It’s been nearly a month since our community was thrust into every parent’s worst nightmare — the Annunciation school shooting. I thank God every day that my son was physically unharmed, that he is still young enough not to grasp the full weight of “the bad thing” that happened outside his classroom, while the older students were shot at, terrorized, injured, and lay dying in the sanctuary above.

I don’t pretend to carry the pain of those parents who lost children or are walking with them down a long road of recovery. I can only offer my deepest sympathy, prayers, and reassurance that God is with them. And yet, gratitude for my own son’s safety does not erase the question Annunciation leaves us with: Why did this tragedy occur, and why are these incidents multiplying?

I don’t have the perfect answer. Guns and mental illness matter, of course. But the deeper fuel is a cultural and spiritual unraveling, one that leaves people empty, cut off from truth and unable to find meaning. Guns may be the weapon, but despondency is what feeds destruction.
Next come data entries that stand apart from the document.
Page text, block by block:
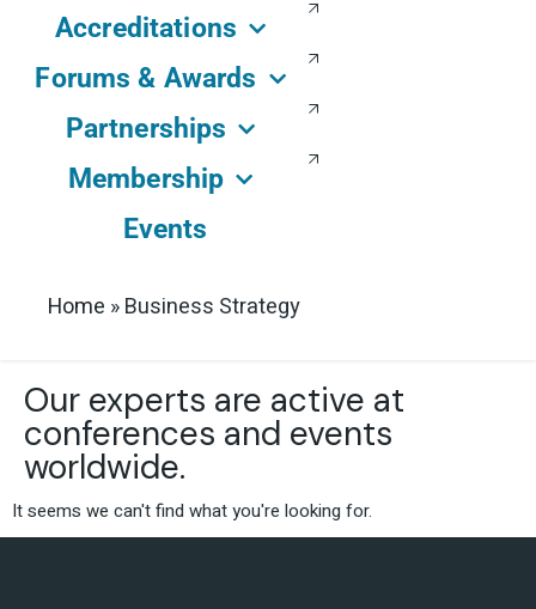
Accreditations
Forums & Awards
Partnerships
Membership
Events
Home »Business Strategy
Our experts are active at
conferences and events
worldwide.
It seems we can't find what you're looking for.
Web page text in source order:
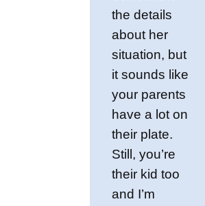
the details
about her
situation, but
it sounds like
your parents
have a lot on
their plate.
Still, you’re
their kid too
and I’m
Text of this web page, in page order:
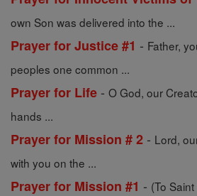
own Son was delivered into the ...
Prayer for Justice #1 - Father,
peoples one common ...
Prayer for Life - O God, our
hands ...
Prayer for Mission # 2 - Lord,
with you on the ...
Prayer for Mission #1 - (To
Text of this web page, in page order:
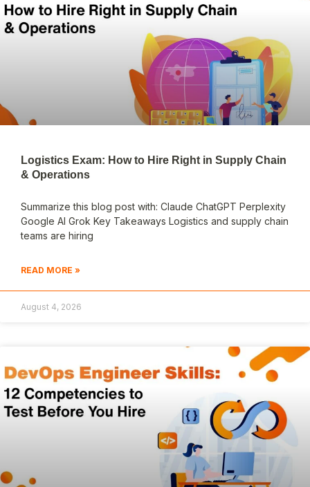
Logistics Exam: How to Hire Right in Supply Chain
& Operations
Summarize this blog post with: Claude ChatGPT Perplexity
Google AI Grok Key Takeaways Logistics and supply chain
teams are hiring
READ MORE »
August 4, 2026
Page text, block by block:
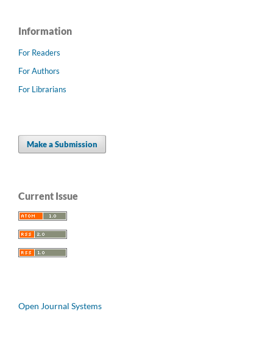
Information
For Readers
For Authors
For Librarians
Make a Submission
Current Issue
Open Journal Systems
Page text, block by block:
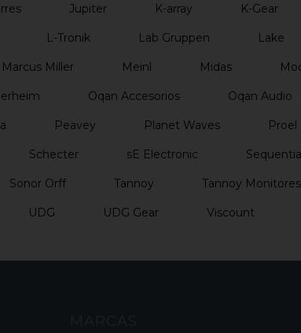
Jupiter K-array K-Gear
L-Tronik Lab Gruppen Lake
Marcus Miller Meinl Midas
Oqan Accesorios Oqan Audio
Peavey Planet Waves Proel
Schecter sE Electronic
Sonor Orff Tannoy Tannoy Monitores
UDG UDG Gear Viscount
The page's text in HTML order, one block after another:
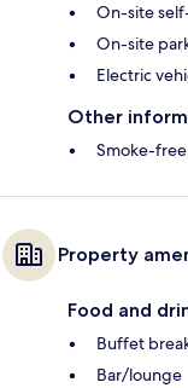
On-site
On-site
Electric
Other
Smoke-
Property
Food and
Buffet
Bar/lounge
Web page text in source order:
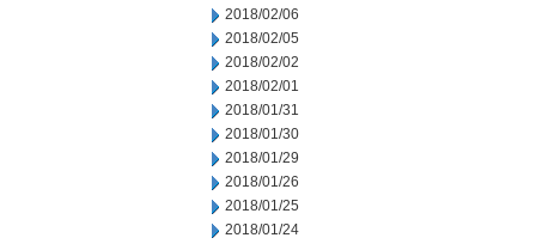
2018/02/06
2018/02/05
2018/02/02
2018/02/01
2018/01/31
2018/01/30
2018/01/29
2018/01/26
2018/01/25
2018/01/24
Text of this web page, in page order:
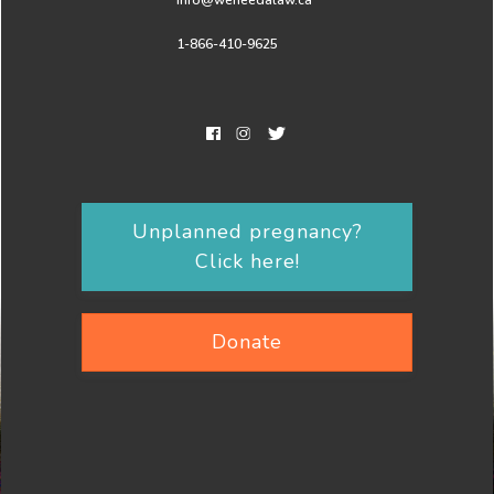
1-866-410-9625
Unplanned pregnancy?
Click here!
Donate
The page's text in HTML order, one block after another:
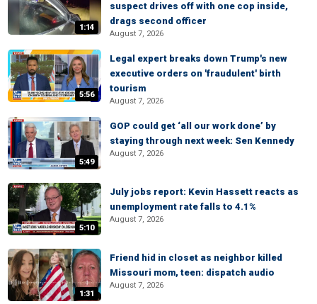
1:14
suspect drives off with one cop inside,
drags second officer
August 7, 2026
5:56
Legal expert breaks down Trump's new
executive orders on 'fraudulent' birth
tourism
August 7, 2026
5:49
GOP could get ‘all our work done’ by
staying through next week: Sen Kennedy
August 7, 2026
5:10
July jobs report: Kevin Hassett reacts as
unemployment rate falls to 4.1%
August 7, 2026
1:31
Friend hid in closet as neighbor killed
Missouri mom, teen: dispatch audio
August 7, 2026
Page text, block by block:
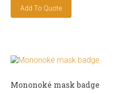
Mononoké mask badge
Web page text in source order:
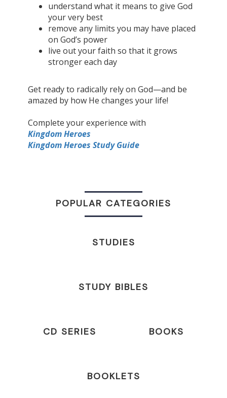
understand what it means to give God
your very best
remove any limits you may have placed
on God’s power
live out your faith so that it grows
stronger each day
Get ready to radically rely on God—and be
amazed by how He changes your life!
Complete your experience with
Kingdom Heroes
Kingdom Heroes Study Guide
POPULAR CATEGORIES
STUDIES
STUDY BIBLES
CD SERIES BOOKS
BOOKLETS
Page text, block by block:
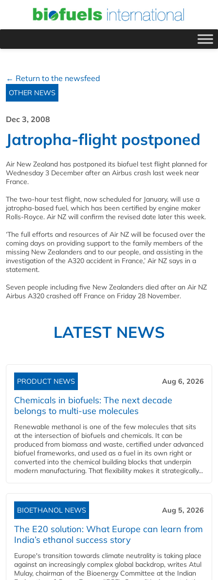
← Return to the newsfeed
OTHER NEWS
Dec 3, 2008
Jatropha-flight postponed
Air New Zealand has postponed its biofuel test flight planned for
Wednesday 3 December after an Airbus crash last week near
France.
The two-hour test flight, now scheduled for January, will use a
jatropha-based fuel, which has been certified by engine maker
Rolls-Royce. Air NZ will confirm the revised date later this week.
‘The full efforts and resources of Air NZ will be focused over the
coming days on providing support to the family members of the
missing New Zealanders and to our people, and assisting in the
investigation of the A320 accident in France,’ Air NZ says in a
statement.
Seven people including five New Zealanders died after an Air NZ
Airbus A320 crashed off France on Friday 28 November.
LATEST NEWS
PRODUCT NEWS Aug 6, 2026
Chemicals in biofuels: The next decade
belongs to multi-use molecules
Renewable methanol is one of the few molecules that sits
at the intersection of biofuels and chemicals. It can be
produced from biomass and waste, certified under advanced
biofuel frameworks, and used as a fuel in its own right or
converted into the chemical building blocks that underpin
modern manufacturing. That flexibility makes it strategically...
BIOETHANOL NEWS Aug 5, 2026
The E20 solution: What Europe can learn from
India’s ethanol success story
Europe's transition towards climate neutrality is taking place
against an increasingly complex global backdrop, writes Atul
Mulay, chairman of the Bioenergy Committee at the Indian

We are raising children in a culture that leaves them unmoored. Conditioned to look outward for every feeling — to peers for affirmation, screens for stimulation, and constantly shifting ideologies — they struggle to feel “real.” At the same time, they are given fewer chances to experience the grounding love that builds true confidence: not ego or bravado, but the quiet strength of knowing themselves, knowing God, and being at peace with that gift. Without it, they grow up untethered, unsure of who they are or what steadies them.

Even children from “good homes” are not immune. And I don’t know the life of the deeply troubled young person who opened fire on a church full of children. But I know evil is real. And what happened that day bore the marks of it in a way no policy or diagnosis can explain away.
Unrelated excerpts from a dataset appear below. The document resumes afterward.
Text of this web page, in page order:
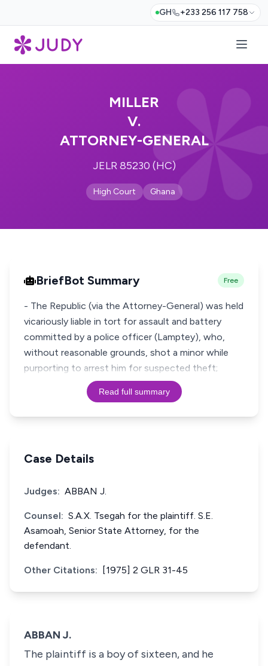
GH +233 256 117 758
MILLER
V.
ATTORNEY-GENERAL
JELR 85230 (HC)
High Court Ghana
BriefBot Summary Free
- The Republic (via the Attorney-General) was held
vicariously liable in tort for assault and battery
committed by a police officer (Lamptey), who,
without reasonable grounds, shot a minor while
purporting to arrest him for suspected theft;
Read full summary
Case Details
Judges: ABBAN J.
Counsel: S.A.X. Tsegah for the plaintiff. S.E.
Asamoah, Senior State Attorney, for the
defendant.
Other Citations: [1975] 2 GLR 31-45
ABBAN J.
The plaintiff is a boy of sixteen, and he
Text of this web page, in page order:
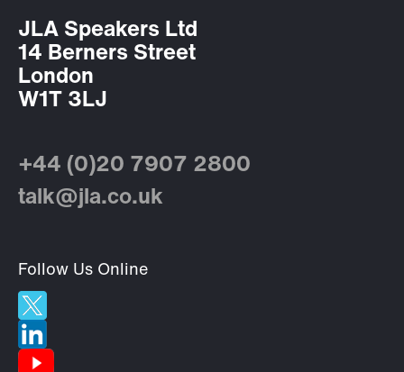
JLA Speakers Ltd
14 Berners Street
London
W1T 3LJ
+44 (0)20 7907 2800
talk@jla.co.uk
Follow Us Online
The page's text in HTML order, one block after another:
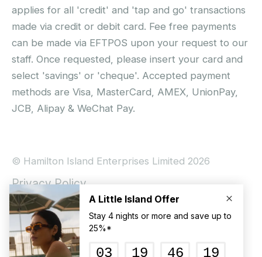
applies for all 'credit' and 'tap and go' transactions
made via credit or debit card. Fee free payments
can be made via EFTPOS upon your request to our
staff. Once requested, please insert your card and
select 'savings' or 'cheque'. Accepted payment
methods are Visa, MasterCard, AMEX, UnionPay,
JCB, Alipay & WeChat Pay.
© Hamilton Island Enterprises Limited 2026
Privacy Policy
Booking Conditions
Hamilton Island Social Terms and Conditions
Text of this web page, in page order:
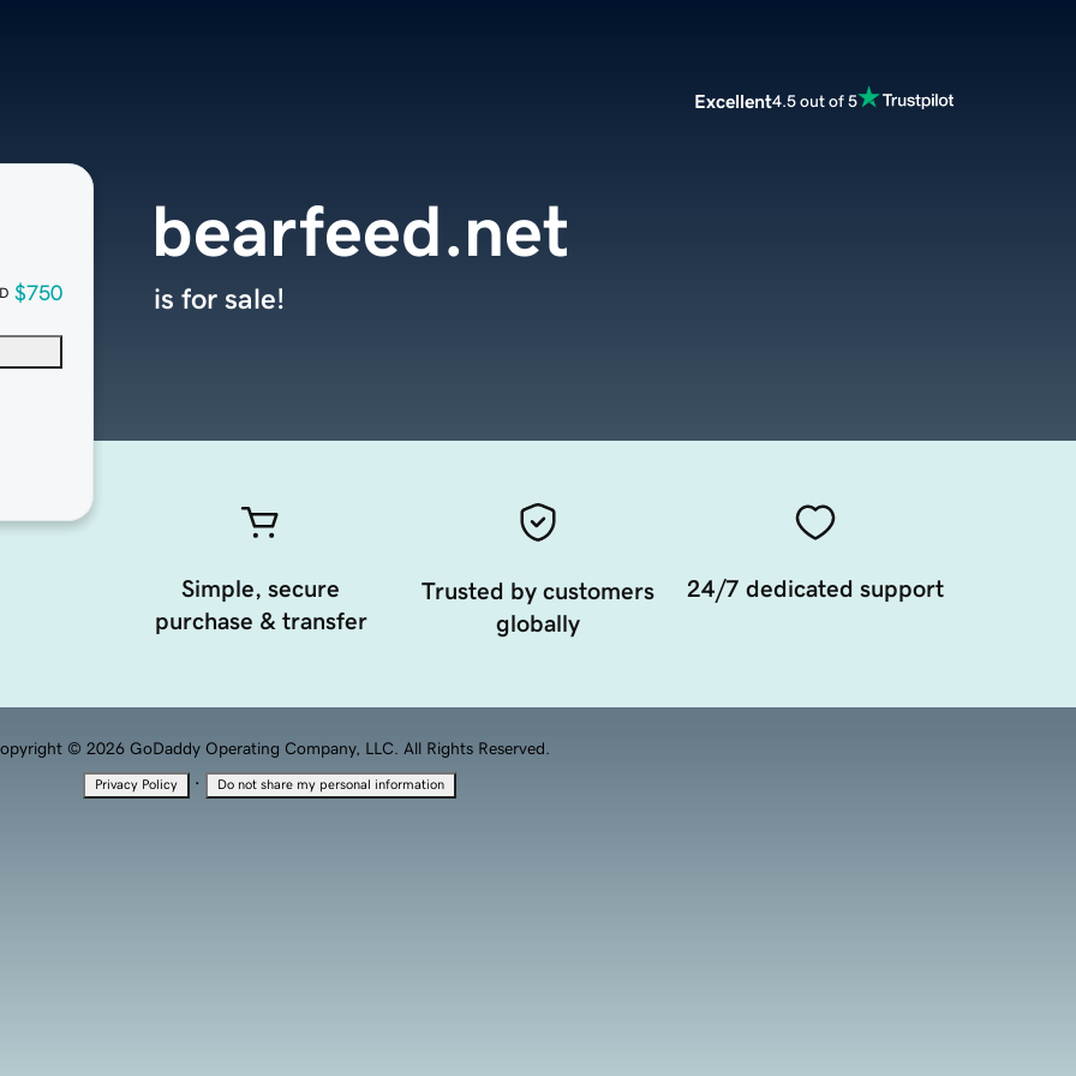
Excellent4.5 out of 5
$750
bearfeed.net
is for sale!
Simple, secure
purchase & transfer
Trusted by customers
globally
24/7 dedicated support
© 2026 GoDaddy Operating Company, LLC. All Rights Reserved.
Privacy Policy · Do not share my personal information
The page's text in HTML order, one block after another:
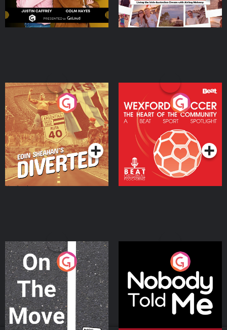
Eoin Sheahan's Diverted
Podcast Series
Wexford Soccer: The
Heart Of The
Community
Podcast Series
On The Move
Podcast Series
Nobody Told Me
Podcast Series
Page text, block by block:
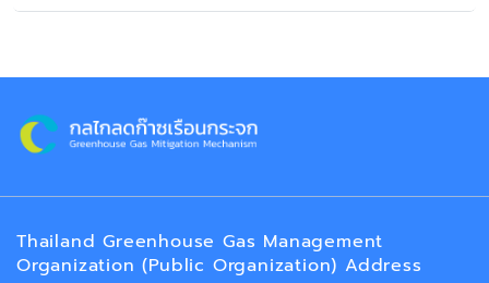
Thailand Greenhouse Gas Management
Organization (Public Organization) Address
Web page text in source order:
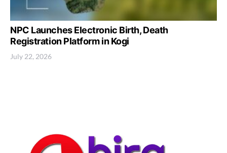
NPC Launches Electronic Birth, Death
Registration Platform in Kogi
July 22, 2026

Part of this cultural unraveling is the belief that discomfort itself is intolerable. Every frustration must be numbed or escaped — by scrolling, substances, distractions, or the endless reinvention of images and identities. Layer shame on top of that emptiness, and it becomes devastating. Shame whispers to a vulnerable young person, “You will never re-enter life with dignity.” When that message collides with a culture of escape, some turn inward to self-destruction. Others, tragically, turn outward in violence.

Being a dissenter in a moment of grief is not something I take lightly. After I initially wrote about the tragedy, several Annunciation community members reached out to me, saying they wished leaders would speak with more honesty and courage. Yet even in their agreement, some felt the need to hide their identities. When parents whose children lived through a school shooting feel they cannot speak honestly without fear of judgment or ostracism, it shows how deep our cultural erosion has become, and how urgently we need to recover truth as something we can stand on together.

This is the pattern we refuse to name. Guns make headlines. Policy divides us. But until we talk honestly about what it means to raise children who no longer feel real, who are taught to avoid discomfort, who don’t know truth, and who believe shame cannot be survived, we will keep rushing past grief into shallow debates that never heal us. What our children need most is not endless escape, but a shared reality strong enough to anchor them when their world feels unstable.

I recently heard a priest say that the church is not only a teacher but also a healer, and that when the healing is missing, things tend to go wrong. That struck me. Because it seems we have forgotten how to heal, especially after life-altering moments and tragedy. The work is hard. It is far easier to distract ourselves with something or someone to blame: the weapon, the policy, the parents, the problem of social media or isolation. But without healing — the work of tending to broken hearts and restoring dignity — we leave people alone and adrift.

Our hands are not tied. The victim paradigm tells us we are powerless, that life only happens to us, that we must wait for leaders or laws to fix what is broken. But that is a lie. We can change this trajectory by confronting our own spiritual deflation and choosing to embrace what is real.

Annunciation must be remembered as more than a tragic story of violence. It must call us to reckon with the soul of our city, with what we pass on to our children, and the existential unmooring already shaping their lives. Because if we cannot offer truth to steady them, dignity to return to when they stumble and a shared reality strong enough to hold them when life is painful, the next tragedy will not be a surprise. It will be the natural consequence of the ground we’ve given up.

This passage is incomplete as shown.